→ **EXERCISE OBJECTIVE**
An exact copy of each line below is needed, with no images in it.

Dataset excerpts
========

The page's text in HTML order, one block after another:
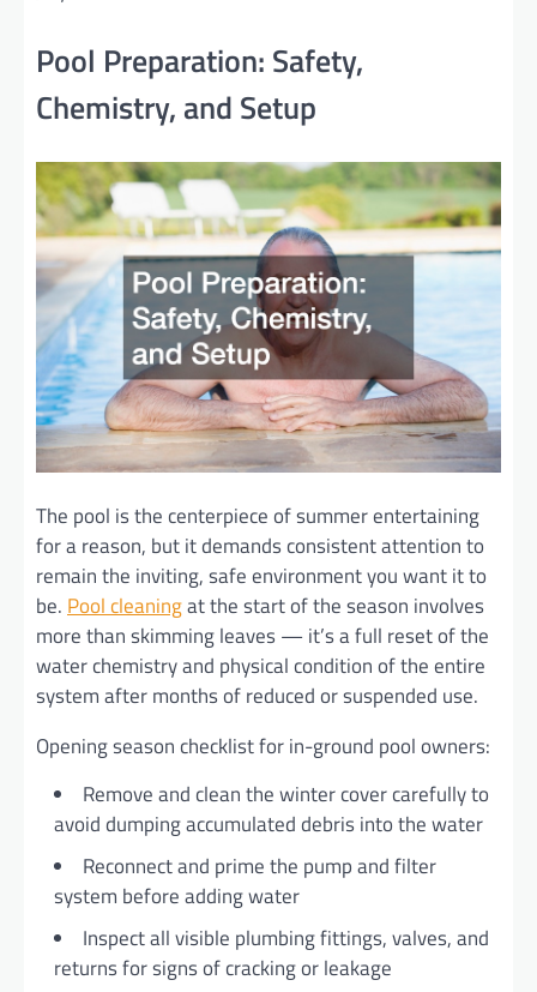
Pool Preparation: Safety,
Chemistry, and Setup
The pool is the centerpiece of summer entertaining
for a reason, but it demands consistent attention to
remain the inviting, safe environment you want it to
be. Pool cleaningat the start of the season involves
more than skimming leaves — it’s a full reset of the
water chemistry and physical condition of the entire
system after months of reduced or suspended use.
Opening season checklist for in-ground pool owners:
Remove and clean the winter cover carefully to
avoid dumping accumulated debris into the water
Reconnect and prime the pump and filter
system before adding water
Inspect all visible plumbing fittings, valves, and
returns for signs of cracking or leakage
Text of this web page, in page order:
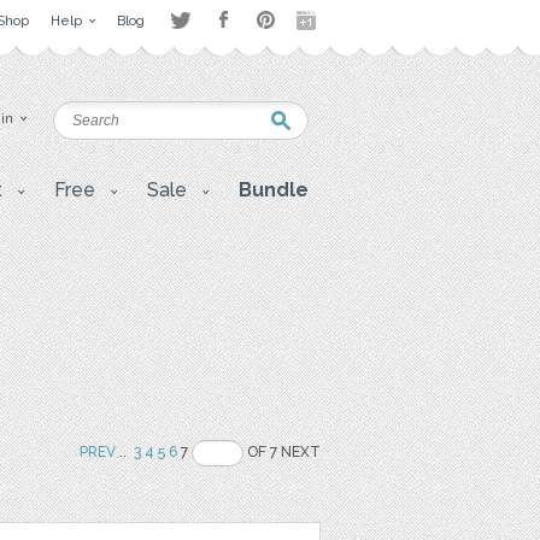
Help Blog
Free Sale Bundle
PREV.. 3 4 5 67 OF 7 NEXT
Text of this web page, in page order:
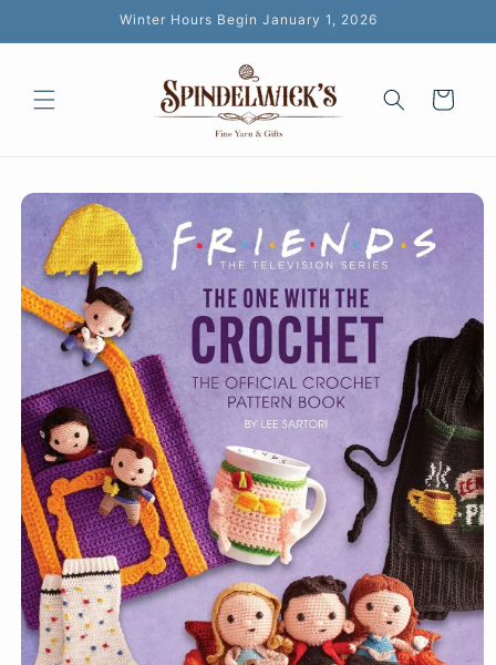
Winter Hours Begin January 1, 2026
Cart
Skip to
product
information
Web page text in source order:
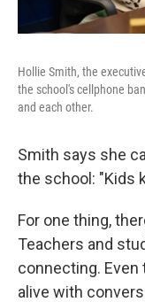
Hollie Smith, the
the school's cellphone
and each other.
Smith says she
the school: "Kids
For one thing,
Teachers and
connecting.
alive with

========

→ **SOLUTION BELOW**
The page's text in HTML order, one block after another:
Pool Preparation: Safety,
Chemistry, and Setup
The pool is the centerpiece of summer entertaining
for a reason, but it demands consistent attention to
remain the inviting, safe environment you want it to
be. Pool cleaningat the start of the season involves
more than skimming leaves — it’s a full reset of the
water chemistry and physical condition of the entire
system after months of reduced or suspended use.
Opening season checklist for in-ground pool owners:
Remove and clean the winter cover carefully to
avoid dumping accumulated debris into the water
Reconnect and prime the pump and filter
system before adding water
Inspect all visible plumbing fittings, valves, and
returns for signs of cracking or leakage
Text of this web page, in page order:
Help Blog
Free Sale Bundle
PREV.. 3 4 5 67 OF 7 NEXT
Text of this web page, in page order:
Winter Hours Begin January 1, 2026
Cart
Skip to
product
information
Web page text in source order:
Hollie Smith, the
the school's cellphone
and each other.
Smith says she
the school: "Kids
For one thing,
Teachers and
connecting.
alive with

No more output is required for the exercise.